Jagermeister, the pros here in Thailand eat a few full kicks to the torso and they dont even blink.  Doesnt mean it didnt hurt!  The psychology behind Muay Thai is to never let your opponent see your pain, to look unstoppable, it is very demoralising to the opponent.  Ive seen it first hand and I was freaked out by it.  My friends seen it first hand too, he gave his strongest kicks to the ex-Cambodian champ and sent him flying across the ring... the champ just shrugged it off and kept moving in for the kill.  Strong torso definately helps reduce injury, if your muscles are loose and body not tight things will come apart much easier.  But tight body isnt as important as the right mentality, ignore the pain, continue the attack, look as though your opponents attacks mean nothing to you.

Damian Mavis
Honour TKD


----------



## Jagermeister

Damian, I believe you are right.  I suppose that I should've clarified something.  In a fight, you continue through pain and injuries, but in training, that's different.  There's no one to psyche out there.  You say that the pros in Thailand can eat a few full kicks to the torso without blinking.  I believe you.  I remember Silva continuing in his bout against CroCop after a single kick to the body broke some ribs and he didn't really show that he was in pain.  But can they do that routinely (not suffer broken ribs, but take kicks to the body) during their training sessions?  And it sounded like AJ takes more than just a few when he trains on this.  As mentioned before, despite the tough facade, behind the scenes after these fights, sometimes the fighters can barely walk.  So I just don't understand how AJ, and I think he knows there's no disrespect in my comments here, can take these on a routine basis with no injuries, unless his partner just can't kick very hard.  It seems like the risk vs. reward relationship is severely out of balance.

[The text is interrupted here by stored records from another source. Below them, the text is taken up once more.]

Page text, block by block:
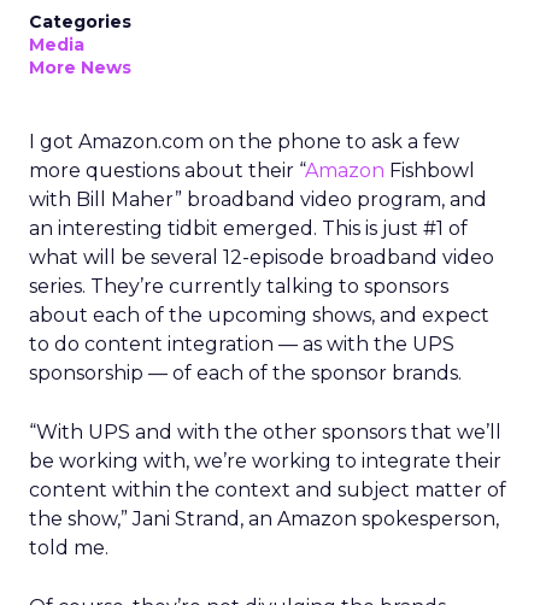
Categories
Media
More News
I got Amazon.com on the phone to ask a few
more questions about their “Amazon Fishbowl
with Bill Maher” broadband video program, and
an interesting tidbit emerged. This is just #1 of
what will be several 12-episode broadband video
series. They’re currently talking to sponsors
about each of the upcoming shows, and expect
to do content integration — as with the UPS
sponsorship — of each of the sponsor brands.
“With UPS and with the other sponsors that we’ll
be working with, we’re working to integrate their
content within the context and subject matter of
the show,” Jani Strand, an Amazon spokesperson,
told me.
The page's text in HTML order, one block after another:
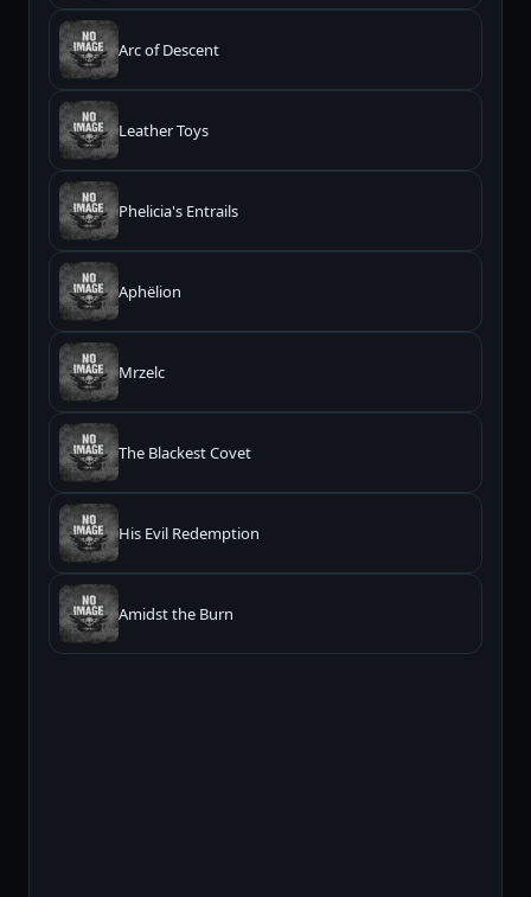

And I'd like to thank you for the replies on the leg kick question.  It sounds like the general consensus is that drilling hard on receiving leg kicks is not a very popular training method.


----------



## Damian Mavis

Actually the contact in training for the pros in Thailand is VERY light.  Even a light bruise is unwanted as it could interfere with their income (fighting for a living).  Of course when they fight its full out trying to kill eachother, but they are getting paid for that, albeit not much by our standards.  

Westerners go way harder in North America during their training than the toughest Thai fighters in Thailand.  This is partly due to Westerners believing in the mystique of the martial arts and buying into the whole "training in Asia must be insane so we have to train hard too!" and partly due to the machismo involved in men and the martial arts in North America.  But the main factor is Westerners dont usually fight..... I mean amateur or pro full contact ring bouts, so they spar really hard and do other hard training and conditioning.  

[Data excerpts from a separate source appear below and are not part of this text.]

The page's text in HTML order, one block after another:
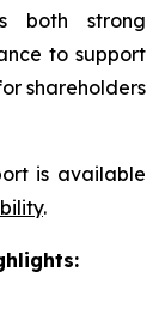
both strong
to support
shareholders
is available
.
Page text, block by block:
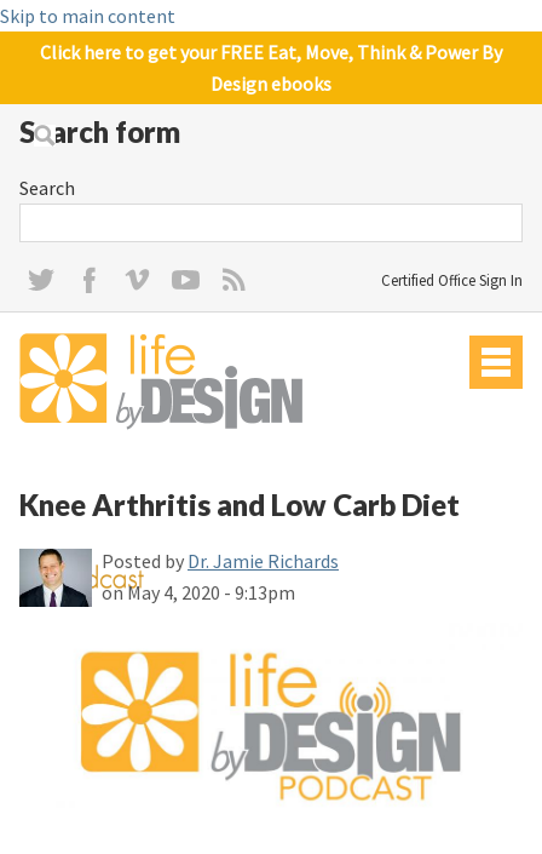
Skip to main content
Click here to get your FREE Eat, Move, Think & Power By
Design ebooks
Search form
Search
Certified Office Sign In
Knee Arthritis and Low Carb Diet
Posted by Dr. Jamie Richards
on May 4, 2020 - 9:13pm
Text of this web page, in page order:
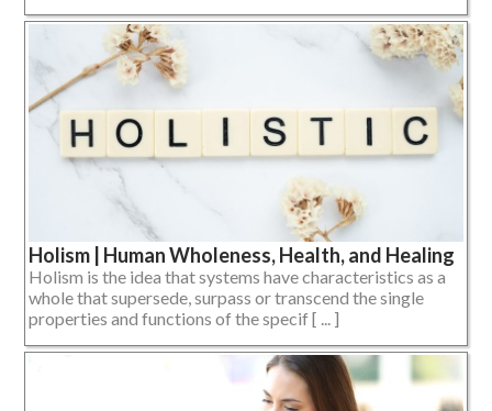
Holism | Human Wholeness, Health, and Healing
Holism is the idea that systems have characteristics as a
whole that supersede, surpass or transcend the single
properties and functions of the specif [ ... ]
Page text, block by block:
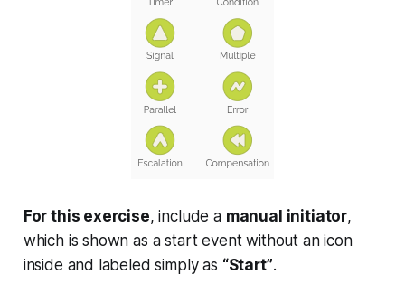
For this exercise, include a manual initiator,
which is shown as a start eventwithout an icon
inside and labeled simply as “Start”.

Now I will agree with you that Adrenaline is most likely not taking 100% power shots from a serious heavy hitter for conditioning training.  He probably knows this.

Damian Mavis
Honour TKD


----------



## AdrenalineJunky

> but my mid-section conditioning, I'm simply having a guy throw full speed round kicks into my stomach and sides.


 
I don't get offended easily, so no disrespect taken. But it does look like somebody's trumping up the terminology a little. Is the dude throwing the kicks trying to kill me? No. If you got that notion from the above statement. . .then, I don't know what to tell you. The thing I find most amusing is that nobody jumped all over the dude said he could rupture my internal organs, lol! Again, it's progressive, I don't go from zero to full-speed in 1/2 a second. I do three sets: Thai pads, light, then full. Every now and again I tell them actually throw one as hard as they can, just to see if I can take it. It's not an outrageous clam; more of a misinterpretation on your part. Also, I'm not standing there like a brick wall; I break and absorb, the same way I would were I to have to take one in a fight. Now, is full speed sparring in the gym the same as a ring bout? Pose the question to yourself. The answer is no. 

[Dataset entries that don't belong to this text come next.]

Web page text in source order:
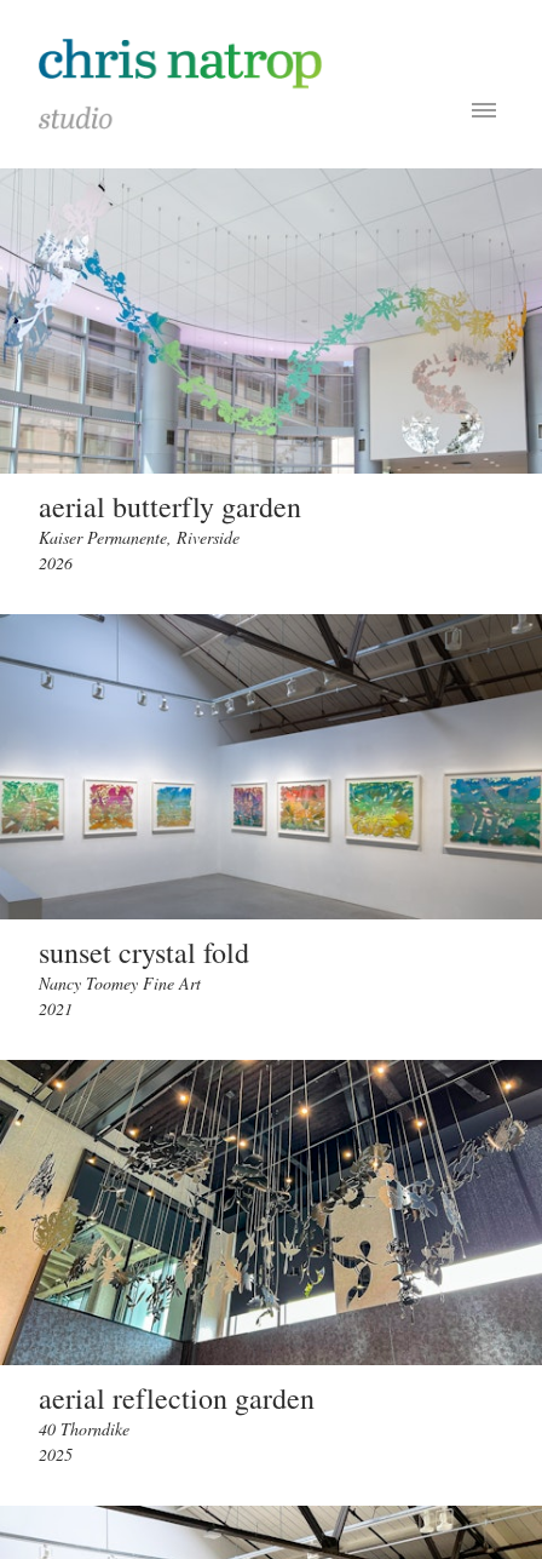
aerial butterfly garden
Kaiser Permanente, Riverside
2026
sunset crystal fold
Nancy Toomey Fine Art
2021
aerial reflection garden
40 Thorndike
2025

There are PLENTY of times I don't go full-speed on conditioning, and plenty of times that conditioning is much more of a cool-down drill than anything else. . .particularly as the guys I train with get better and start working me harder during sparring. Nevertheless, I want to fight at some of Fairtex's events, so I want to be uber-confident. There is a psychological aspect to the drill--at least, I find that there is--in that you get used to having someone stand in front of you, knowing they are going to kick you, and forcing yourself to take it. Thus, personally, I try and push myself every workout. I have bruised shins, skinned knuckles, a silver-dollar sized purple spot on the inside of my knee; where you got this notion of no injuries, I have no idea. But I enjoy every minute of it. I go through so much tiger balm that I should buy stock in it. If I get hurt, I take some time off, or go easy where my injury is, no big deal.

The original point I was trying to make is that with a progressive workout, the intent of which is to do a little bit more every time, you can reach a point where you can both physically and psychologically reconcile, with yourself, the unavoidable fact that, when you fight, you will get hit. Go back and read; I still cringe when I have to take leg kicks. We go pads, we go soft, in an attempt to eventually reach a point where I will not cringe if I have to take a leg kick. I have never trained in Thailand. I wouldn't expect the Pro/Pro-Ams to train this way, because, as I previously noted they can't afford to take a week off. I, however, pay for private lessons and train on my own with friends that share my interest in fighting in various smokers. . .not exactly obligatory.

I'll try and grab some video, if'n that'll make ya happy. In fact, I might have some video of some of the two-man drills, where you can clearly see, we are going quite easy and get progressively harder, until we hit our limit. Personally, I don't see how the concept is different from that of maxing out while lifting weights; I want to know my limit, and push it. Does that make me invincible? No. Could I take one of your kicks? Well, unfortunately for me, I'm just dumb enough to try.


----------



## Jagermeister

AdrenalineJunky said:
			
		

> Does that make me invincible? No. Could I take one of your kicks? Well, unfortunately for me, I'm just dumb enough to try.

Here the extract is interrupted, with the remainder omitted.